What we cannot do is allow schools in deprived areas of England to be starved of teachers to satisfy the demands of the affluent middle-classes of the emerging Asian nations.

 

 

Shanghaied but not qualified: the fate of too many maths teachers?

In their recent evidence to the School Teachers’ Review body (STRB) the government admitted that it would need an extra 5,000 or so qualified mathematics teachers for every child in a secondary school to be taught be a ‘specialist’ mathematics teacher as defined by the Department for Education. It will, therefore, be interesting to see whether the ministerial led delegation going to Shanghai to study maths teaching asks the question how many of the teachers in Shanghai are fully qualified?

With nearly one in six teachers not fully qualified in England, what gain in the OECD’s PISA tests could be achieved just by improving the quality of the teaching even to the standard where the percentage of pupils achieving the expected progress between Key Stages 2 and 4 reached the same level as for English as a subject. Of course, if the government delegation comes back clambering for more hours of mathematics teaching to match the 138 hours of teaching common across much of South East Asia, then each class will need an extra 20-22 hours of teaching per week; and that will need yet more mathematics teachers. Add in an increase required for post-16 maths teaching if all students had to study maths to eighteen and the number of extra teachers required rises still further.

On the back of this demand, the 30 schools funded to act as mathematics hubs looks like small beer given the size of the problem. The ratio is something like 100 secondary schools and 600 primary schools per hub. At that rate any individual teacher might have as much chance of attending a hub as a flood victim had of seeing the army arriving bearing a supply of sandbags. In the 1970s, almost all of the 150 or so local authorities had a dedicated professional development centre with trained maths staff, including advisers and advisory teachers.

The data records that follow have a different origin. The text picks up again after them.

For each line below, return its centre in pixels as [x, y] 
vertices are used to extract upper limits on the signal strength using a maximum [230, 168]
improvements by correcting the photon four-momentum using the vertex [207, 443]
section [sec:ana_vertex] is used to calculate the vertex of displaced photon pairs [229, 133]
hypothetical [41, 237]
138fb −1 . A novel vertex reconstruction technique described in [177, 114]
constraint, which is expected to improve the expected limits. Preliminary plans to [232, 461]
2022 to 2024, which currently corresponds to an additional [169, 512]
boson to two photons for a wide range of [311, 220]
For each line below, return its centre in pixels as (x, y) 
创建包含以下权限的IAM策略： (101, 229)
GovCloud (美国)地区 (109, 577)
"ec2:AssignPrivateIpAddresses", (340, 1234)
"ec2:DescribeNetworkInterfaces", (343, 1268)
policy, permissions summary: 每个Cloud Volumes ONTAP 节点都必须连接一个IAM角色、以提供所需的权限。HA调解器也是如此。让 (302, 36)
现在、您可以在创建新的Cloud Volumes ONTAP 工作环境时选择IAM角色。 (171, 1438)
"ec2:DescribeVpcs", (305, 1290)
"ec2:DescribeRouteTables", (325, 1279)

The dismantling of this infrastructure by successive governments no doubt ensured the quality of maths teaching would suffer, as it probably did in other subjects as well. If not, why are the hubs being established?

If the delegation returns from Shanghai with the message that improving maths teaching is more important that establishing free schools and wasting money on brokers trying to persuade primary schools to become an academy it will have been taxpayers money well spent.

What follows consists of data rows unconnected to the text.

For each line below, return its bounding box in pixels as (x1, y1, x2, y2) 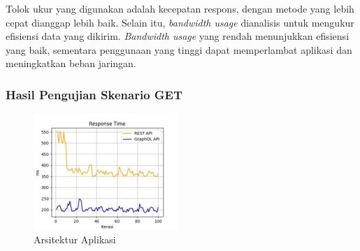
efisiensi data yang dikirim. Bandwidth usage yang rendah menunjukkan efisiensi (6, 29, 350, 43)
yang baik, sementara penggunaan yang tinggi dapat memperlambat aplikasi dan (6, 42, 352, 57)
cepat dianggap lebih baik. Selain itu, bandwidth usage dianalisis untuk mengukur (6, 15, 354, 29)
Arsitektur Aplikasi (34, 231, 116, 246)
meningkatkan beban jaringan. (6, 56, 136, 71)
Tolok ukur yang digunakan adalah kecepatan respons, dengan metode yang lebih (6, 1, 354, 15)
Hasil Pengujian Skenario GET (6, 85, 183, 103)
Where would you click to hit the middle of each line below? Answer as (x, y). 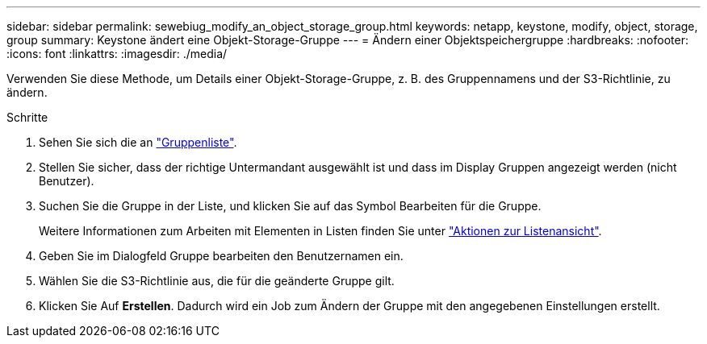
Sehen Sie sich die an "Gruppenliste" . (138, 142)
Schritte (27, 117)
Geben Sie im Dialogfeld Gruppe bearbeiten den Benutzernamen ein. (221, 256)
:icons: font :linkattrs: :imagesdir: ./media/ (117, 54)
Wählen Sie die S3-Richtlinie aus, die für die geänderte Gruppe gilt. (217, 281)
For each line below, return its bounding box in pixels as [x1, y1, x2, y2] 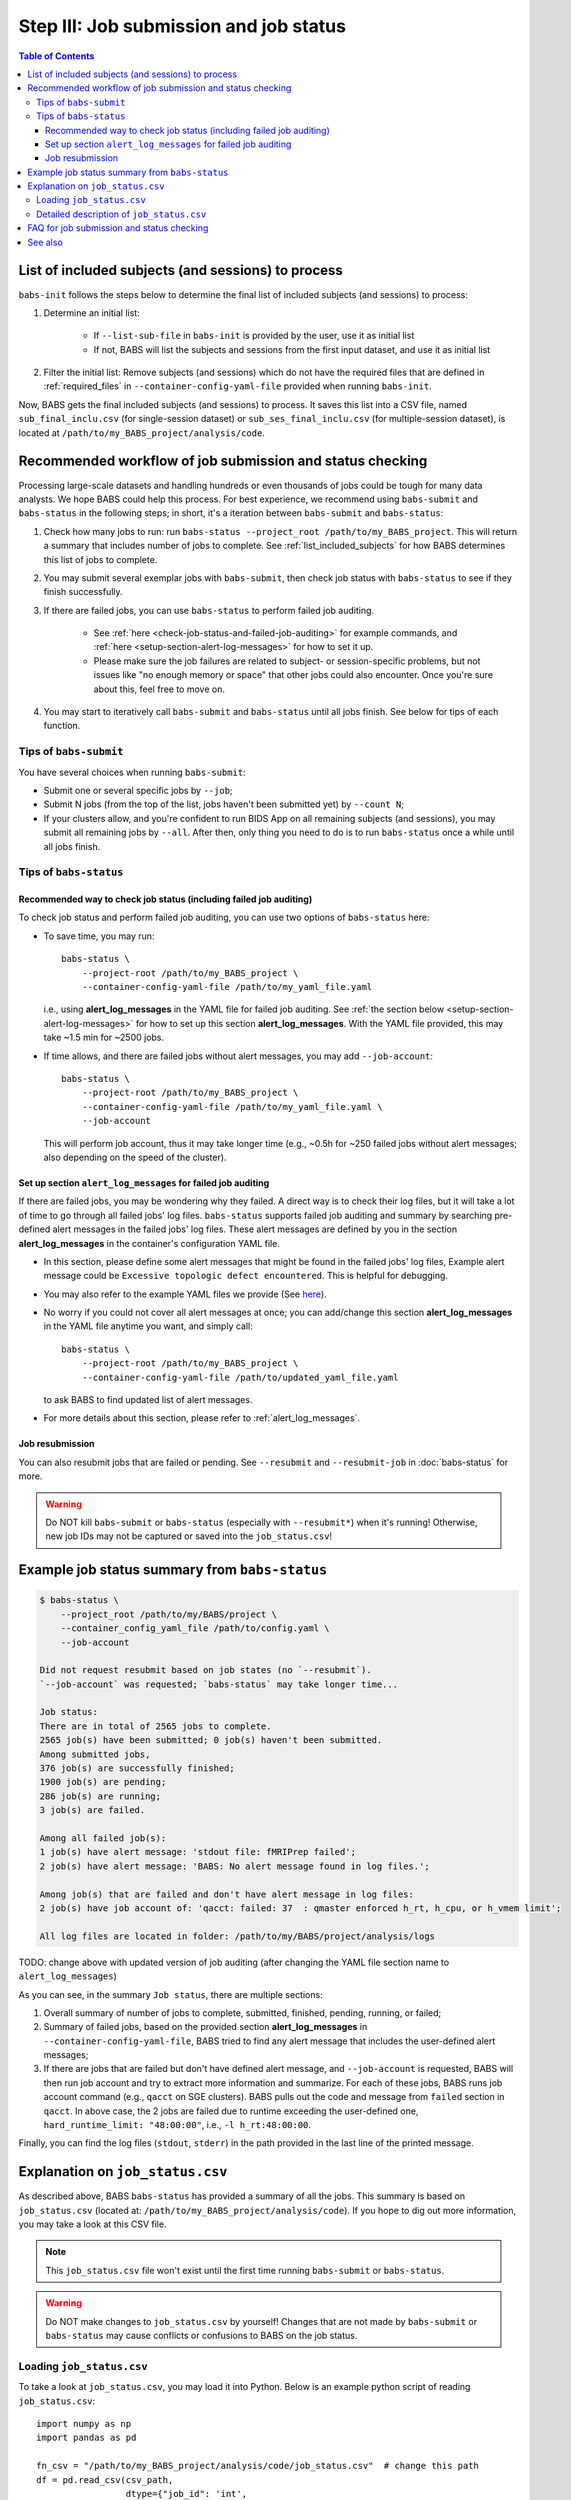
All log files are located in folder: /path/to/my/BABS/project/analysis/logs [39, 1930, 435, 1942]
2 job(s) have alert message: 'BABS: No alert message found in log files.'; [39, 1860, 430, 1872]
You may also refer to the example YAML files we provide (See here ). [43, 1288, 327, 1300]
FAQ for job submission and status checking [27, 222, 209, 234]
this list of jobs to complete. [43, 553, 158, 565]
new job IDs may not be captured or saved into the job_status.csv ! [45, 1530, 333, 1542]
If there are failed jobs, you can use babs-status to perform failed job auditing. [43, 604, 375, 616]
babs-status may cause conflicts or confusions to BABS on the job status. [45, 2330, 358, 2342]
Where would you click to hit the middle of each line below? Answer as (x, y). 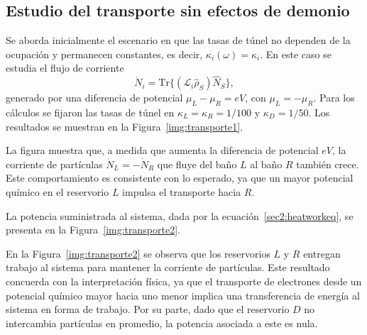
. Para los (334, 98)
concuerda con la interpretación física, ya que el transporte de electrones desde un (184, 281)
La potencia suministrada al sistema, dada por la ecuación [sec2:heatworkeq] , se (180, 215)
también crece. (328, 164)
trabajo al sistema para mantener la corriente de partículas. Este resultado (168, 267)
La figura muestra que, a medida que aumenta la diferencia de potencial (162, 150)
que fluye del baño (197, 164)
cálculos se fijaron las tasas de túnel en (90, 112)
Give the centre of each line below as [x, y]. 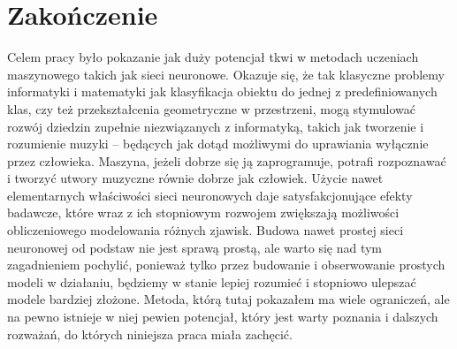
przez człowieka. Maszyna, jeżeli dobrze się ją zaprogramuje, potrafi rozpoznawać [227, 160]
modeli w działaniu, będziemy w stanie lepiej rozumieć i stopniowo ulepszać [212, 281]
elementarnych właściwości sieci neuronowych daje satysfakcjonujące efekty [210, 195]
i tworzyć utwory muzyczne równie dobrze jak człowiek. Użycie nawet [195, 178]
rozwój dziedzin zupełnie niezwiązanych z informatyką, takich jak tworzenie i [216, 126]
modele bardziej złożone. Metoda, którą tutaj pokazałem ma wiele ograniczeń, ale [228, 299]
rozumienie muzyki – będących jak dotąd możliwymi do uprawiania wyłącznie [218, 144]
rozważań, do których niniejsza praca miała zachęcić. [150, 334]

Tackling the primary sector teaching of maths to children of all abilities is an even more challenging task than dealing with the teaching of maths in secondary schools, and I doubt whether the hub secondary schools will have the necessary expertise to tackle the challenge. However, the teaching of maths in the primary sector is part of a much larger issue in relation to how teachers for that sector are prepared.

Overall, it would help parents to know who was teaching their offspring if Qualified Teacher Status was not a universal qualification, but was limited to those subjects and phases where a teacher had been appropriately prepared. But, since the Secretary of State doesn’t believe preparation is necessary for teaching there is little chance of that happening this side of the general election.